Quarantasei Stati americani su cinquanta hanno aderito all’inchiesta dell’Attorney General di New York sulle ripetute violazioni antitrust da parte di Facebook, in particolare sui rischi che corrono i dati personali dei cittadini, le scelte dei consumatori e la libera concorrenza di altri operatori. L’impatto potenziale dell’inchiesta di New York e degli altri Stati americani non è da sottovalutare, anzi come sostengono i giornali americani potrebbe addirittura costringere Mark Zuckerberg a cambiare il modello di business della sua creatura.
Contemporaneamente, è successa un’altra cosa: questa volta nell’insolita, anche se non inedita, parte del gigante buono e socialmente responsabile, Facebook ha smantellato quattro network di hacker antiamericani, uno russo e tre iraniani ma infiltrati da Mosca in un’operazione di controspionaggio che ricorda quelle raffinate d’altri tempi, che fingendosi di essere account Facebook e Instagram statunitensi conducevano una campagna di propaganda e di diffusione di fake news a favore di Donald Trump e contro i principali candidati del Partito democratico, Joe Biden, Elizabeth Warren e Kamala Harris alle primarie presidenziali (la suddetta propaganda era anche a favore del candidato socialista Bernie Sanders).
Su Facebook un lato si gioca la battaglia per i nuovi diritti umani del XXI secolo e dall’altro si scontrano le democrazie occidentali e gli agenti del disordine internazionale che scorrazzano sui social per diffondere il caos
Le due notizie apparentemente non sono collegate, ma in realtà lo sono perché sulla piattaforma digitale di Zuckerberg da un lato si gioca la battaglia per i nuovi diritti umani del XXI secolo e dall’altro si scontrano le democrazie occidentali e gli agenti del disordine internazionale che scorrazzano sui social per diffondere il caos. Nel primo caso, Facebook è accusato di violare i diritti digitali dei cittadini mentre nel secondo caso è il poliziotto che ha smontato i tentativi di manipolazione straniera del processo elettorale americano.

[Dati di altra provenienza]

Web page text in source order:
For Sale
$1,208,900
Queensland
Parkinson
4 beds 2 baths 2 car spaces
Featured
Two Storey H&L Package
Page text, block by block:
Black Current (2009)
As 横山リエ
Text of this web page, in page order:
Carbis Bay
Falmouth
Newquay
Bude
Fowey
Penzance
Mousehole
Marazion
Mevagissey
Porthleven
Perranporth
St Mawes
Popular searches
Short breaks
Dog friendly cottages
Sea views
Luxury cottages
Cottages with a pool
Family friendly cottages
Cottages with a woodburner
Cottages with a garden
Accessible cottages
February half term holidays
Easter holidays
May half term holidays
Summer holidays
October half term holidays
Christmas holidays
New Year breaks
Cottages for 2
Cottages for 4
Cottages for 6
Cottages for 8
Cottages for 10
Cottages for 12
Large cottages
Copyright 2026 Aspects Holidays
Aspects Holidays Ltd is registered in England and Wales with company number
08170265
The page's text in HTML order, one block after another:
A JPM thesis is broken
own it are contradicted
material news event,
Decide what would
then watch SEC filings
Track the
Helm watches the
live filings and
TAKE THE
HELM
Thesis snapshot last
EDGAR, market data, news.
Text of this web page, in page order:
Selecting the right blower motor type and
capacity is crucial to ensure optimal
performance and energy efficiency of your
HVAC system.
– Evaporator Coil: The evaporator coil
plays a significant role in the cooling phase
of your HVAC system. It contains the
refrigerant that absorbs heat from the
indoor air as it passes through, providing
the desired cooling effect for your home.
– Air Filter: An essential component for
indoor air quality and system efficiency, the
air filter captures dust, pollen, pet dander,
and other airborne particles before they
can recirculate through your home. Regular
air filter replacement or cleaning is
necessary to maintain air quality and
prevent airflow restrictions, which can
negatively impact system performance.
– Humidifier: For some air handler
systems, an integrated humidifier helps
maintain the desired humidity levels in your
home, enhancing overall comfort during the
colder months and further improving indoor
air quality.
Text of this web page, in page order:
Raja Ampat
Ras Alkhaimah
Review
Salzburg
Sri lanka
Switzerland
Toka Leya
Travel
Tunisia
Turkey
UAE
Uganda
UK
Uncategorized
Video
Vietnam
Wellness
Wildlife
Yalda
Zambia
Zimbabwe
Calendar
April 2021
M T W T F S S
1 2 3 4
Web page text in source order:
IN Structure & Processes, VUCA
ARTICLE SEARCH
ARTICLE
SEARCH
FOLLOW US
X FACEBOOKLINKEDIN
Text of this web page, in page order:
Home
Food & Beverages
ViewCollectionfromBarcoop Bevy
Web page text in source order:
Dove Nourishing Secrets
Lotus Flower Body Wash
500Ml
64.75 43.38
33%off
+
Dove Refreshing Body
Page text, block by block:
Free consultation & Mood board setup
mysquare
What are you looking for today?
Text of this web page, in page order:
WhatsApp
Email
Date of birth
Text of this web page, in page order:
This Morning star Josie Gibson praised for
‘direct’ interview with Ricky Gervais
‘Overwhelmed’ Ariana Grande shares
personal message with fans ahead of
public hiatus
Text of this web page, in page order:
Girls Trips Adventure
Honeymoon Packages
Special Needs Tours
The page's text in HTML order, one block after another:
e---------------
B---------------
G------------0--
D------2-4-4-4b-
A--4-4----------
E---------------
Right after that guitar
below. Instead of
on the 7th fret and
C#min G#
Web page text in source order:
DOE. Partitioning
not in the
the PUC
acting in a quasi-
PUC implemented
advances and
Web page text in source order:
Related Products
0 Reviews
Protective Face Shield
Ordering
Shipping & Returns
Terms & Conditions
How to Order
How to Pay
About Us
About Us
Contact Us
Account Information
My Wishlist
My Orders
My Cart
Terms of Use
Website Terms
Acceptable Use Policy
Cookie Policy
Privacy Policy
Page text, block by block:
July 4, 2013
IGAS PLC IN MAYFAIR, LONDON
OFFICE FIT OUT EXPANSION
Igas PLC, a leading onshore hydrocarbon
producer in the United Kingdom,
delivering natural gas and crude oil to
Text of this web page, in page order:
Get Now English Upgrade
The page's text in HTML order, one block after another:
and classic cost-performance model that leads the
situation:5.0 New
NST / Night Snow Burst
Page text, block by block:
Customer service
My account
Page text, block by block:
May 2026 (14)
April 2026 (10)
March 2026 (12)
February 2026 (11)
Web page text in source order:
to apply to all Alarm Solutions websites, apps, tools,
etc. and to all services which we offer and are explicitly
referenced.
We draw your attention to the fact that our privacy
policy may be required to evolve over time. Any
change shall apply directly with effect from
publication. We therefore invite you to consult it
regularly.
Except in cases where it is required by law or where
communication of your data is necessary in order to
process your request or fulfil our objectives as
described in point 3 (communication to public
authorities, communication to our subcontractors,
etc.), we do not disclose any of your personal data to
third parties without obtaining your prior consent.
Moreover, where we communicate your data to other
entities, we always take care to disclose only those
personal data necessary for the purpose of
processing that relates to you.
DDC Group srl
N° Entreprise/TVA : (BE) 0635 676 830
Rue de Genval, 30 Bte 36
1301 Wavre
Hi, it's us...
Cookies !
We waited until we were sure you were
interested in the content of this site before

Il punto non è stabilire se Facebook sia colpevole o innocente, né se l’impero di Zuckerberg sia un problema per la società come crede la pubblica accusa di New York o addirittura parte della soluzione contro l’ingerenza straniera nei processi democratici come si è visto con lo smantellamento dei quattro network ostili. La questione è più generale, ma non meno cogente: la regolamentazione delle attività dei social network nella vita democratica dell’occidente è uno dei temi decisivi della nostra epoca e non la si può lasciare ai magistrati o alle buone azioni di Facebook, e men che meno ai nemici della società aperta che pensano di avere individuato la falla per imbarazzare il mondo libero. I social hanno reso vulnerabile il sistema democratico e liberale, sarebbe il caso di occuparsene seriamente.